Here is the first problem:

y
|
6 +               X (4,6)
|              /|
5 +             / |2
|            /  |
4 +     (3,4) X---+
|           : 1 :
3 +           :   :
|           :   :
2 +           :   :
|           :   :
1 +           :   :
|           :   :
0 +---+---+---+---+---+--> x
0   1   2   3   4   5

The slope of the line joining (3,4) and (4,6) is the difference in y
coordinates divided by the difference in x coordinates, or "rise"
(step height) over "run" (step width). The rise is 2 and the run is 1.
The slope is therefore 2/1, or 2.

I'll do the next one without a graph. What is the slope of the line
through (18,-4) and (6,-10)? The rise (difference in y) is

(-10) - (-4) = -10 + 4 = -6

The run (difference in x) is

6 - 18 = -12

The slope is

rise/run = (-6)/(-12) = 1/2

We could just as well have switched the two points; the slope would
come out the same: (6,-10) and (18,-4).

rise = (-4) - (-10) = -4 + 10 = 6
run = 18 - 6 = 12
slope = rise/run = 6/12 = 1/2

Now let's do one of the last two problems.

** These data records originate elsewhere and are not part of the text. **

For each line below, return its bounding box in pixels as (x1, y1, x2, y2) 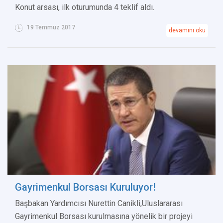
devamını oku (169, 27, 206, 34)
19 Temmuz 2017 (25, 24, 75, 31)
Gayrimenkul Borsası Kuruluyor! (15, 181, 156, 194)
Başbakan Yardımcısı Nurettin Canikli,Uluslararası (15, 199, 183, 209)
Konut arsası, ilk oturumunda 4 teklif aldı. (15, 2, 154, 12)
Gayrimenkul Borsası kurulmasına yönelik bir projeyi (15, 212, 193, 222)
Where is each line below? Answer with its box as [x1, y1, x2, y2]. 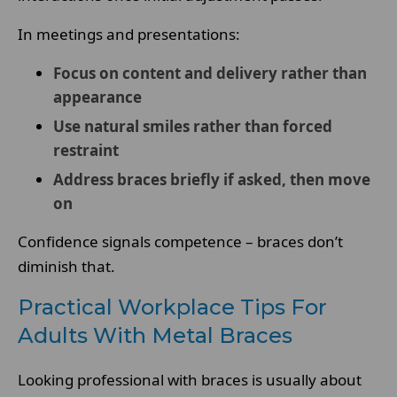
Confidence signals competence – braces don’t [18, 231, 343, 252]
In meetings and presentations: [18, 24, 240, 44]
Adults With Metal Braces [18, 323, 292, 348]
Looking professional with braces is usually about [18, 370, 362, 390]
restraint [53, 140, 119, 160]
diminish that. [18, 256, 115, 276]
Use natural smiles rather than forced [53, 116, 332, 136]
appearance [53, 87, 142, 107]
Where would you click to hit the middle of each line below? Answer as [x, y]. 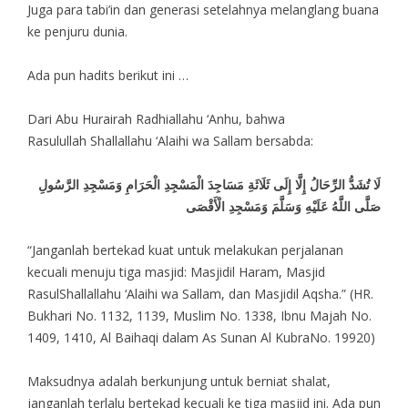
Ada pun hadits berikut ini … [107, 75]
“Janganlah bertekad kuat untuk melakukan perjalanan [185, 250]
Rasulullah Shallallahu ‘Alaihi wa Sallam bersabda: [170, 140]
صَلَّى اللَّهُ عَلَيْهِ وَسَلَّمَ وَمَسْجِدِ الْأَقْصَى [284, 206]
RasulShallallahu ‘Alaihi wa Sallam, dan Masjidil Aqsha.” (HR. [200, 293]
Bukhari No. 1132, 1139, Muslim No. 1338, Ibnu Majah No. [199, 315]
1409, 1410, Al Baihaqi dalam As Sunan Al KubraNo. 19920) [201, 337]
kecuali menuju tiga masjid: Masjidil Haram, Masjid [176, 271]
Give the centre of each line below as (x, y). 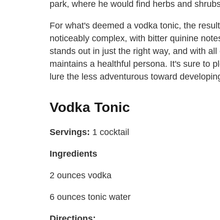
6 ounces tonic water (90, 197)
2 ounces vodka (81, 175)
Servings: (70, 132)
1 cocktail (110, 132)
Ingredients (73, 153)
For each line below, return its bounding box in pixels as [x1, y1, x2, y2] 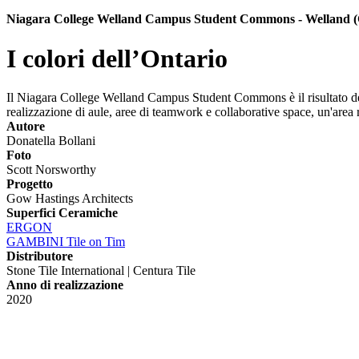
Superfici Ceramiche [6, 206, 118, 220]
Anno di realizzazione [6, 278, 123, 292]
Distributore [6, 249, 73, 264]
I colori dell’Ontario [6, 43, 228, 73]
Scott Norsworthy [6, 163, 96, 177]
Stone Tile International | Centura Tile [6, 264, 196, 278]
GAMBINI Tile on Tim [6, 235, 125, 249]
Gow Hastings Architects [6, 192, 133, 206]
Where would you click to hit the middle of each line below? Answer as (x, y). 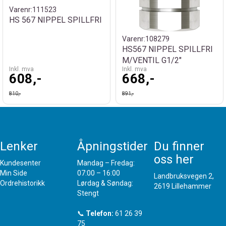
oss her (174, 159)
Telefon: (99, 213)
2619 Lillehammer (183, 186)
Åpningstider (112, 146)
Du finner (179, 146)
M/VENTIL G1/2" (152, 60)
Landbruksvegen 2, (184, 176)
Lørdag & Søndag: (105, 183)
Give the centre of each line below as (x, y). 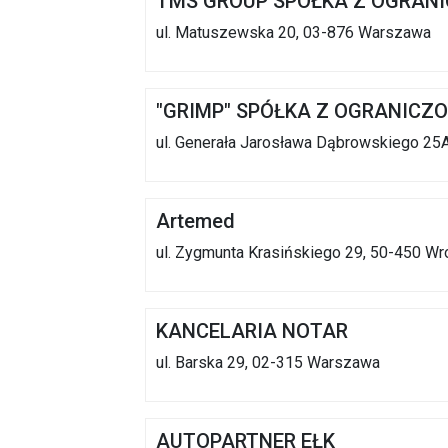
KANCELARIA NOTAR (252, 331)
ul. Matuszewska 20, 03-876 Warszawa (293, 33)
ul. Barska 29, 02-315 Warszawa (268, 363)
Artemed (195, 221)
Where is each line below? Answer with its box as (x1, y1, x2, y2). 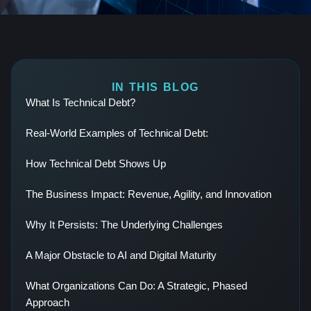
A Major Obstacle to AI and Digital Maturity (26, 249, 217, 261)
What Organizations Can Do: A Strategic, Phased (26, 280, 247, 292)
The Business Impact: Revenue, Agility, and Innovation (26, 188, 271, 200)
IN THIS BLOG (111, 81, 200, 93)
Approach (26, 296, 69, 308)
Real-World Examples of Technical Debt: (26, 127, 208, 139)
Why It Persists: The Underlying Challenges (26, 219, 223, 230)
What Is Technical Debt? (26, 96, 135, 108)
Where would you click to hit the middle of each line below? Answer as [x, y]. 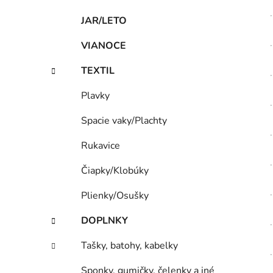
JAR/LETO [104, 21]
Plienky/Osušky [115, 196]
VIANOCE [104, 46]
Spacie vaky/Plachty [124, 121]
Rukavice [101, 146]
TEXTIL [98, 71]
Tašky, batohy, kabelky [129, 246]
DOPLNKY [105, 221]
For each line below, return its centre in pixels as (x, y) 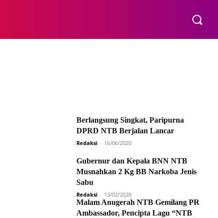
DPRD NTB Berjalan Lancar (125, 131)
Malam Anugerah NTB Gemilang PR (138, 202)
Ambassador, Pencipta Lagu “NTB (134, 213)
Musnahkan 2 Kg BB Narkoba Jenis (136, 172)
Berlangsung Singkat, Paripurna (130, 120)
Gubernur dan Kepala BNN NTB (132, 161)
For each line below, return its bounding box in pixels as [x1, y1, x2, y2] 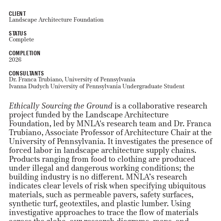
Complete [8, 36, 34, 43]
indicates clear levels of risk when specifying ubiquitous [8, 181, 206, 190]
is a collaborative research [114, 101, 207, 110]
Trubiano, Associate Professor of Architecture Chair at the [8, 127, 212, 137]
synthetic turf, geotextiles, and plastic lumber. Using [8, 198, 191, 208]
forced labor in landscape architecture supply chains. [8, 145, 196, 155]
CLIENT [8, 8, 26, 17]
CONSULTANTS [8, 67, 44, 77]

What is r such that the
slope of the line through (9,r) and (6,3) is m = -1/3? I'll do it
graphically first so you can get the idea, then I'll do it
numerically.

y           \
|                 \
3 +                 (6,3) X           |
|                     -1|     \     |
2 +                       +-----------O (9,r)
|                       :     3     |     \
1 +                       :           |
|                       :           |
0 +---+---+---+---+---+---+---+---+---+---+--> x
0   1   2   3   4   5   6   7   8   9  10

The point (6,3) is marked X. I then drew a line with slope -1/3
through this point: the rise is -1 (it falls instead of rising) and
the run is 3. The other point (9,r) has x-coordinate 9, so it is on
the vertical line through x = 9. Where the two lines intersect, at O,
is the point we're looking for; its y-coordinate is r. Can you see
what r is?

Now I'll do it numerically so we can be sure we have the exact answer.
Let's switch the points: (6,3) and (9,r). The rise is r - 3 and the
run is 9 - 6 = 3. Therefore the slope is (r-3)/3. If the slope is
-1/3, we have the equation

(r-3)/3 = -1/3

What is r? I will leave this to you to solve. I hope you get the idea
now - if it's still confusing, we can try some more.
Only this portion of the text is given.